The navigation tools (symbols, references) accept an optional scope parameter to search library code as well as project code — see Library Navigation below.
| Tool | Description |
|---|---|
symbols | Find symbols by name pattern across the project or within a file; also provides a symbol tree for a file, directory, or glob |
symbol_at | Inspect a symbol at a position via LSP — definition location and/or hover (type + docs); auto-discovers libraries |
references | All callers and usages of a given symbol |
call_graph | Transitive call graph for a symbol — callers, callees, or both |
edit_code | Mutate a symbol: action="replace" rewrites a body, action="insert" injects adjacent code, action="remove" deletes a symbol, action="rename" renames across the codebase via LSP |
File Operations
Read, list, and search files. These tools work on any file regardless of language support.
| Tool | Description |
|---|---|
read_file | Read lines from a file, with optional range and pagination |
read_markdown | Read a Markdown file with heading-based navigation |
tree | List files and directories, optionally recursive; also finds files by glob pattern, respecting .gitignore |
grep | Search file contents with a regex pattern |
create_file | Create or overwrite a file with given content |
edit_file | Find-and-replace editing within a file |
edit_markdown | Edit a Markdown document by heading |
Semantic Search
Find code by meaning rather than by name or pattern. Requires an embedding
index built with index(action: build) — see the Setup Guide. Use the optional scope parameter to search
within a specific library (see Library Navigation).
| Tool | Description |
|---|---|
semantic_search | Search code by natural language description or code snippet |
index | Build or incrementally update the embedding index (action: build) or show index stats (action: status) |
Library Navigation
Navigate third-party dependency source code (read-only). Libraries are
auto-registered when LSP symbol_at returns a path outside the project
root; you can also register them manually.
| Tool | Description |
|---|---|
library | Show all registered libraries and their index status (action: list), or register a new library (action: register) |
Scope parameter — once a library is registered, pass scope to any
navigation or search tool to target it:
| Value | What it searches |
|---|---|
"project" (default) | Only project source code |
"lib:<name>" | A specific registered library |
"libraries" | All registered libraries |
"all" | Project + all libraries |
All results include a "source" field ("project" or "lib:<name>") so you
can tell where each result came from.
Memory
Persistent key-value store backed by markdown files in
.codescout/memories/. Survives across sessions.
| Tool | Description |
|---|---|
memory | Read, write, list, or delete memory entries via the action param |
Workflow & Config
Project setup, shell execution, and server configuration.
| Tool | Description |
|---|---|
onboarding | Initial project discovery: detect languages, read key files, write startup memory |
run_command | Run a shell command in the project root and return stdout/stderr |
approve_write | Grant write access to a directory outside the project root for this session |
workspace | Switch the active project (action: activate), display project state (action: status), or list all projects (action: list_projects) |
Which Tool Do I Use?
Use this table when you know what you want but are not sure which tool to reach for.

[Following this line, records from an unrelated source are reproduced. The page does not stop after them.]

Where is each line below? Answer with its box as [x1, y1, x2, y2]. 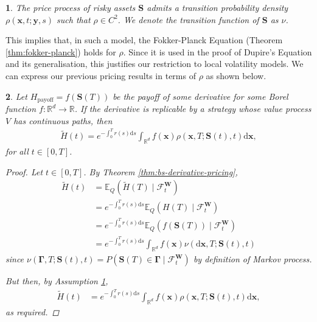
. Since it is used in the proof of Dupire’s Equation [123, 45, 312, 58]
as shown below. [206, 69, 266, 82]
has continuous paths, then [13, 114, 113, 127]
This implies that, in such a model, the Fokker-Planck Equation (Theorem [5, 33, 283, 46]
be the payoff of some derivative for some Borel [113, 89, 288, 102]
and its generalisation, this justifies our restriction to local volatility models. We [5, 57, 304, 70]
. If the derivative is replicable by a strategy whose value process [74, 102, 312, 115]
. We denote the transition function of [117, 13, 259, 26]
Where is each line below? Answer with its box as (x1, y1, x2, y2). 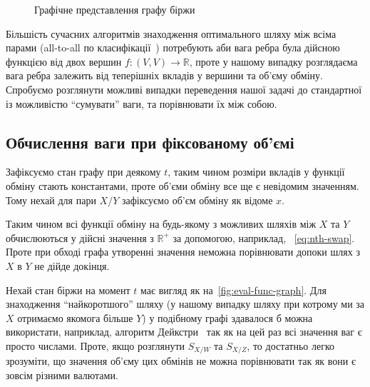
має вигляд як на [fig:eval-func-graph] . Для (140, 282, 327, 297)
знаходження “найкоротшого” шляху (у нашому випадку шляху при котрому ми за (6, 296, 365, 311)
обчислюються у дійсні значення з (6, 230, 154, 245)
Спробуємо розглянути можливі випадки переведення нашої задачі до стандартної (6, 81, 362, 96)
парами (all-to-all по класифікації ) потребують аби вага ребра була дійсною (6, 40, 340, 55)
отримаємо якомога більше (17, 310, 133, 325)
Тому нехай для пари (6, 192, 96, 207)
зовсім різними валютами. (6, 367, 118, 382)
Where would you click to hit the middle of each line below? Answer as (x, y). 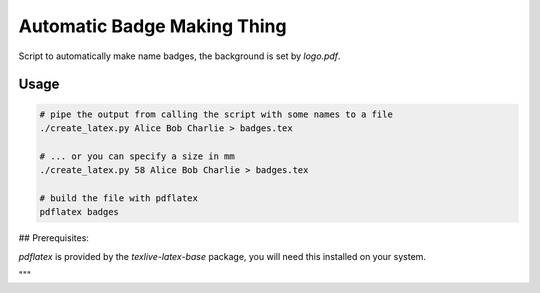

| You want to… | Use this |
|---|---|
| See what functions/classes a file contains | symbols |
| Find where a function is defined | symbols |
| Jump to a symbol’s definition | symbol_at with fields: ["def"] |
| Get type info or docs for a symbol | symbol_at with fields: ["hover"] |
| Find all callers of a function | references |
| Rewrite a function body | edit_code(action="replace") |
| Add a new function next to an existing one | edit_code(action="insert") |
| Delete a symbol entirely | edit_code(action="remove") |
| Rename a function everywhere | edit_code(action="rename") |
| Find code that does something (concept, not name) | semantic_search |
| Find code by concept inside a library | semantic_search with scope: "lib:<name>" (after index(action: build) on the library) |
| See what third-party libraries are registered | library(action: list) |
| Check index health, file count, drift scores | index(action: status) |
| Check project config and usage stats | workspace(action: status) |
| Search for a string or regex across files | grep |
| Find files matching a name pattern | tree (with glob) |
| Read a specific part of a file | read_file (with start_line/end_line) |
| Remember a decision for the next session | memory with action: "write" |
| Run a build or test command | run_command |
| Orient yourself in a new project | onboarding |
Choosing Between Symbol Navigation and Semantic Search
Use symbol navigation (symbols, symbols) when you know
the name of what you are looking for. LSP tools are precise and fast.
Use semantic search when you know the concept but not the name: “retry logic”, “token validation”, “connection pool initialization”. Semantic search finds code that means what you describe, regardless of what it is called.
Choosing Between symbols and symbols
symbols answers “what is in this file or directory?” — it gives
you the map. symbols answers “where is this specific thing?” — it finds
a target by name, optionally across the whole project. Start with
symbols to orient, then use symbols to drill in.
Choosing Between LSP Editing and Direct Editing
edit_code operates on named symbols via its action parameter (replace, insert, remove, rename).
It does not care about line numbers and is robust to changes above the target.
Use it when you know the symbol name.
edit_file operates on text via exact string matching. Use it for changes that are not naturally
symbol-scoped: adding an import, changing a constant value, patching a
configuration block.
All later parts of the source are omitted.